The hormone progesterone has the side effects listed below. These side effects are mild and temporary. If the symptoms are very serious and do not go away, you need to consult your doctor:
* Breast tenderness or pain,
* Stomach pain,
* Muscle, joint or bone pain November 2019,
* Mood changes (such as irritability or excessive anxiety),
* Runny nose, sneezing and coughing,
* Vaginal discharge,
* Urinary tract problems, such as difficulty urinating.

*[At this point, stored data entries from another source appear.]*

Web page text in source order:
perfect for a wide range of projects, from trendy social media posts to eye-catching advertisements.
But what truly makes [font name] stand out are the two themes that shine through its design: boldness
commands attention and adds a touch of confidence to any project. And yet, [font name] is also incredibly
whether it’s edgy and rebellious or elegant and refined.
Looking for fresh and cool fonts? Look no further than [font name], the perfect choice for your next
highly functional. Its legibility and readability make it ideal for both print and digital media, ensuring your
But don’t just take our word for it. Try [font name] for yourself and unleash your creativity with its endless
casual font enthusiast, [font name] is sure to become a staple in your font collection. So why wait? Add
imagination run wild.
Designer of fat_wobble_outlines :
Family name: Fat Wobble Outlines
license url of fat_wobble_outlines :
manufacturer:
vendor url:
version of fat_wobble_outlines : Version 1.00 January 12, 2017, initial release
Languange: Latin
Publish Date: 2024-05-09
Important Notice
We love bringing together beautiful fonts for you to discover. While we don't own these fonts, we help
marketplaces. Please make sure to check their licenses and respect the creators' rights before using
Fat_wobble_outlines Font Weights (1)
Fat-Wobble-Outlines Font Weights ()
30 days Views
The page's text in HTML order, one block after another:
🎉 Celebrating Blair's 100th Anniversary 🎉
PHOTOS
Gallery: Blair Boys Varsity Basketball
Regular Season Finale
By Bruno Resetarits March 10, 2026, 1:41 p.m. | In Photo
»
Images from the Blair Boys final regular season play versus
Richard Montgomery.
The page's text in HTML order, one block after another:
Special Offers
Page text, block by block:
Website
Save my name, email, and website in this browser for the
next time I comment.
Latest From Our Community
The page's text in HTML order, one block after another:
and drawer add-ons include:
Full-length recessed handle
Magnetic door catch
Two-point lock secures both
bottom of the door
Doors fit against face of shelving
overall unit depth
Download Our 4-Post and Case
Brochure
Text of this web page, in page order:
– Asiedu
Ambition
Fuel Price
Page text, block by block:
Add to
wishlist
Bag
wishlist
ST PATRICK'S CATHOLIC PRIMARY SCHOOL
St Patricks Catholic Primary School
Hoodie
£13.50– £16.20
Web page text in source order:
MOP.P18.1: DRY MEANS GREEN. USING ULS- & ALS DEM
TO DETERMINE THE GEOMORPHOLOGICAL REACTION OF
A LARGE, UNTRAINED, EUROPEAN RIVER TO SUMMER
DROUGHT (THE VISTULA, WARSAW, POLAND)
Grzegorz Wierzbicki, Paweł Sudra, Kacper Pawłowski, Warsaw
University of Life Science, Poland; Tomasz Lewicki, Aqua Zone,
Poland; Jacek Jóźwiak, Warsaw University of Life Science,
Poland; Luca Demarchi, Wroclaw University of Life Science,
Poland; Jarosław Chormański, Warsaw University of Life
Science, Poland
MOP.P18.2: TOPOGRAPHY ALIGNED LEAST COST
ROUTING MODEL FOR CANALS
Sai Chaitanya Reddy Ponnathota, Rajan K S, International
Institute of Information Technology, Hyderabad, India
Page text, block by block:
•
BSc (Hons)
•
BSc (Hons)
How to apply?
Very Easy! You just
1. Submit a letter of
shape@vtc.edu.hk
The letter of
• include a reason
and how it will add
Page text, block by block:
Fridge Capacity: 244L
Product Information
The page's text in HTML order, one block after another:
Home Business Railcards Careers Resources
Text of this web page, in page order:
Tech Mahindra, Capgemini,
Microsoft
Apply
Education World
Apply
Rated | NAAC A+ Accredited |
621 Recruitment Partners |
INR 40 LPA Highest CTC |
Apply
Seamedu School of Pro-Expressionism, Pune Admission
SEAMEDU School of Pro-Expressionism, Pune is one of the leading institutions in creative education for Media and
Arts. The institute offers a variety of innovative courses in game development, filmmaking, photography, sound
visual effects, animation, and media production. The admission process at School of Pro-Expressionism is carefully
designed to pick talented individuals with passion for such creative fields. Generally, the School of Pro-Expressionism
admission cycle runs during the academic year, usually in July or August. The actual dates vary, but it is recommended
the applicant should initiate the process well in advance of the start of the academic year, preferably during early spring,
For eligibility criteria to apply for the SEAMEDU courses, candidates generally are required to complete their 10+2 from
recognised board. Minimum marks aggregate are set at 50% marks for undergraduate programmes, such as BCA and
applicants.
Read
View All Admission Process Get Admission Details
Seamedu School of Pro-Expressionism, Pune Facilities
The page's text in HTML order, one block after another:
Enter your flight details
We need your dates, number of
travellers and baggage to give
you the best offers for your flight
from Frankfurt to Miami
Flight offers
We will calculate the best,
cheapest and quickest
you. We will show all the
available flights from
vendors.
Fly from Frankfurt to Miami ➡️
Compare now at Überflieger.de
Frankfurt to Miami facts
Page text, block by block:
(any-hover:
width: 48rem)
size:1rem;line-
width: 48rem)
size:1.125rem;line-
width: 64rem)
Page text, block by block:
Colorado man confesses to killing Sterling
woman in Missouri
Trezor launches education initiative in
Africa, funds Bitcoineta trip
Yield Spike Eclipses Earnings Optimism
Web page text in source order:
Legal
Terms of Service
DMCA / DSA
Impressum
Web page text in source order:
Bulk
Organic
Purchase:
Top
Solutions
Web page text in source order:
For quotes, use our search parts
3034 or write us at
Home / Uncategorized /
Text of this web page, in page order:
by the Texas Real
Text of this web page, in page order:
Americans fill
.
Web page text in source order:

In addition, although the hormone progesterone is very rare, more serious side effects can be observed. When you observe one of these symptoms, you need to urgently contact the medical institution:
* Formation of a lump in the breast,
* Severe migraines, headaches and dizziness,
* Slow or difficult speech,
* Weakness or numbness in the arms and legs,
* Lack of coordination or loss of balance,
* Shortness of breath,
* Rapid pulse or sharp chest pain,
* Spitting blood,
* Leg swelling or pain,
* Loss of vision, blurred or double vision,
* Swollen eyes,
* Unexpected vaginal bleeding,
* Uncontrollable hand tremor,
* Seizure (epilepsy crisis),
* Stomach pain or swelling,
* Hives, skin rash, itching,
* Difficulty breathing or swallowing,
* Swelling of the face, throat, tongue, lips, eyes, hands, feet, ankles or lower legs,
* Hoarseness of voice.
What is low progesterone hormone?
Since the hormone progesterone is one of the main hormones for pregnancy, pregnancy will most likely not occur if the hormone progesterone is low. Although fertilization occurs in a healthy way in a woman's body, the uterine wall does not thicken enough when the progesterone hormone is insufficient. Therefore, it is not possible for the fertilized egg to attach to the uterine wall and pregnancy cannot be maintained in a healthy way. A low level of the hormone progesterone can lead to the risk of miscarriage and bleeding in pregnant women.
In women who are not pregnant, the symptoms of low progesterone hormone can be listed as follows:
* Menstrual cycle irregularity,
* Headache or migraine,
* Various mood changes (such as anxiety or depression),
* Irregular menstruation (With menstrual cycle irregularity, in some cases very little, in some cases severe bleeding may be observed).
Since progesterone and estrogen are hormones that work in opposition to each other, estrogen can become dominant in cases where progesterone is low in the female body. In this case, some symptoms may appear, which are also observed in menopause. The most important of these symptoms are;
* Weight gain,
* Fibrocystic breasts and breast tenderness,
* Decreased libido (sex drive),
* Can be listed as gallbladder problems.